"""

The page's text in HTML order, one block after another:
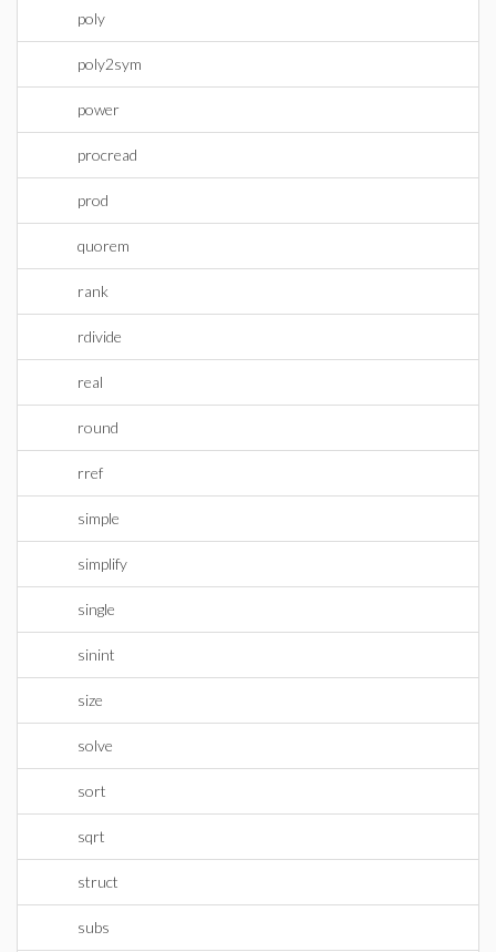
poly
poly2sym
power
procread
prod
quorem
rank
rdivide
real
round
rref
simple
simplify
single
sinint
size
solve
sort
sqrt
struct
subs
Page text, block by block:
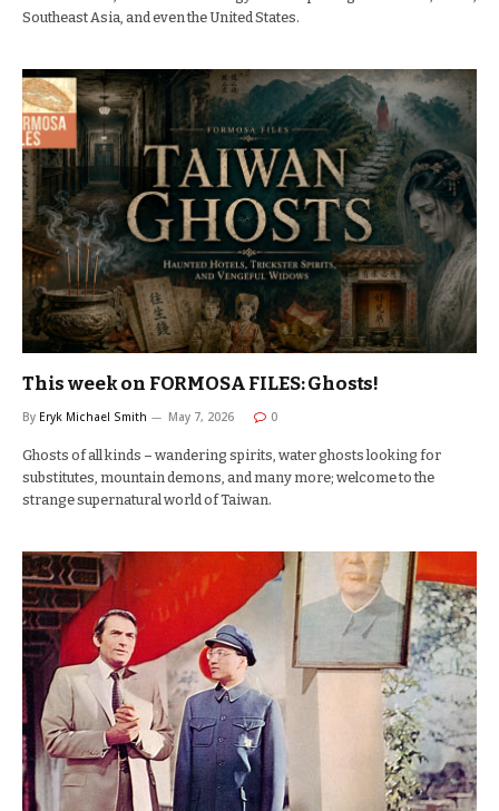
Southeast Asia, and even the United States.
This week on FORMOSA FILES: Ghosts!
By Eryk Michael Smith May 7, 2026 0
Ghosts of all kinds – wandering spirits, water ghosts looking for
substitutes, mountain demons, and many more; welcome to the
strange supernatural world of Taiwan.
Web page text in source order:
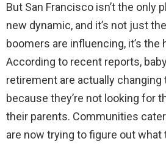
But San Francisco isn’t the only
new dynamic, and it’s not just
boomers are influencing, it’s
According to recent reports,
retirement are actually changing
because they’re not looking for
their parents. Communities
are now trying to figure out what
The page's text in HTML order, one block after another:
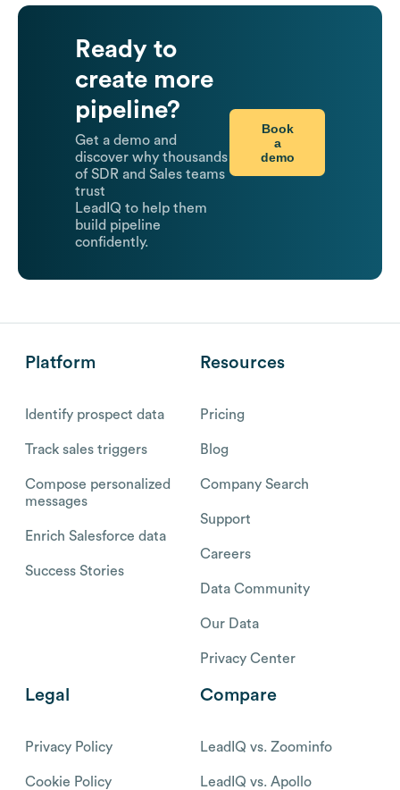
Ready to
create more
pipeline?
Get a demo and
discover why thousands
of SDR and Sales teams
trust
LeadIQ to help them
build pipeline
confidently.
Book
a
demo
Platform
Identify prospect data
Track sales triggers
Compose personalized
messages
Enrich Salesforce data
Success Stories
Resources
Pricing
Blog
Company Search
Support
Careers
Data Community
Our Data
Privacy Center
Legal
Privacy Policy
Cookie Policy
Compare
LeadIQ vs. Zoominfo
LeadIQ vs. Apollo

"""

* _TASK GOAL_: Take the lines above starting at the one containing "This week on FORMOSA FILES: Ghosts!" and ending at the one containing "Track sales triggers", and print them again exactly, without pictures.

* _SOLUTION FOR THIS EXERCISE_:
This week on FORMOSA FILES: Ghosts!
By Eryk Michael Smith May 7, 2026 0
Ghosts of all kinds – wandering spirits, water ghosts looking for
substitutes, mountain demons, and many more; welcome to the
strange supernatural world of Taiwan.
Web page text in source order:
But San Francisco isn’t the only
new dynamic, and it’s not just
boomers are influencing, it’s
According to recent reports,
retirement are actually changing
because they’re not looking for
their parents. Communities
are now trying to figure out what
The page's text in HTML order, one block after another:
Ready to
create more
pipeline?
Get a demo and
discover why thousands
of SDR and Sales teams
trust
LeadIQ to help them
build pipeline
confidently.
Book
a
demo
Platform
Identify prospect data
Track sales triggers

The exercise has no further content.